Think he may be referring to Firefox without a master password set. All passwords and encryption key are stored in the key3.db file which is decrypt-able when no password is applied.
Thanks. Combined with discord hooks system, you can do some social engineering.
Does the complexity the password matter? Say like you use Passbolt to generate a password, and its 26 characters long with letters, numbers, symbols; etc. Will the script still be able to break the key?
Password length does not matter. Character length can be 300 characters long. encryption key is stored locally so decrypting passwords and other information can always be done.
@@webofchaos2684 Having an encryption key is not the same as having a hash, right? I forgot the password to one of my rar file.
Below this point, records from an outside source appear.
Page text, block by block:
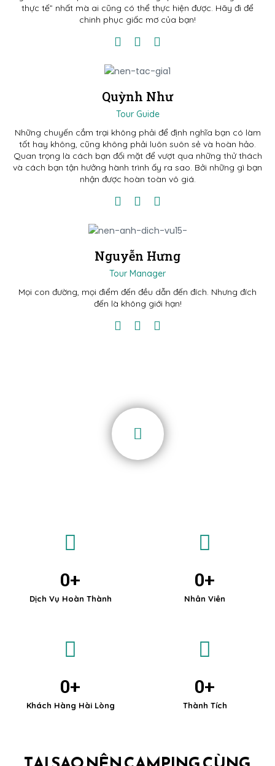
thực tế” nhất mà ai cũng có thể thực hiện được. Hãy đi để
chinh phục giấc mơ của bạn!
Quỳnh Như
Tour Guide
Những chuyến cắm trại không phải để định nghĩa bạn có làm
tốt hay không, cũng không phải luôn suôn sẻ và hoàn hảo.
Quan trọng là cách bạn đối mặt để vượt qua những thử thách
và cách bạn tận hưởng hành trình ấy ra sao. Bởi những gì bạn
nhận được hoàn toàn vô giá.
Nguyễn Hưng
Tour Manager
Mọi con đường, mọi điểm đến đều dẫn đến đích. Nhưng đích
đến là không giới hạn!
0+
Dịch Vụ Hoàn Thành
0+
Nhân Viên
0+
Khách Hàng Hài Lòng
0+
Thành Tích
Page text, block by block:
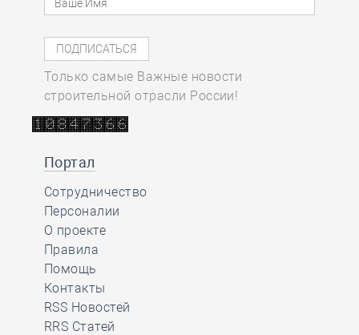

I was wondering if I could get the hash is it possible to break that to recover the password.
@@DayzGone no they are not the same a hash is an encrypted output of the password. If you have a hash of the password of the rar file it's possible to bruteforce the hash to get the password assuming the length is not too long.
I tried to access Local State but right now there isn't crypt key on Fedora, I haven't tried on Windows yet
I cannot imagine how this should work on my Linux (Ubuntu server/openbox/gnome-keyring) machine. The sqlite db 'Login Data' is locked when the browser is open and the passwords encrypted otherwise, of course. There is no way to get to the passwords other than being logged in as me.
Please demonstrate one for Microsoft edge too
To use script on Edge change Global constant to:
# Reads from Microsoft Edge Directory
CHROME_PATH_LOCAL_STATE= os.path.normpath(r"%s\AppData\Local\Microsoft\Edge\User Data\Local State"%(os.environ['USERPROFILE']))
CHROME_PATH = os.path.normpath(r"%s\AppData\Local\Microsoft\Edge\User Data\Default\Login Data"%(os.environ['USERPROFILE']))
0:06 LMFAO 😂😂😂
Cipher scan ?
What about OSX, Chromebook, Linux distros, Android, iOS - can Chrome be hacked like this across all platforms?
This attack works on Windows,OSX, Linux and Chromebook, have not tried this on Android or IOS yet.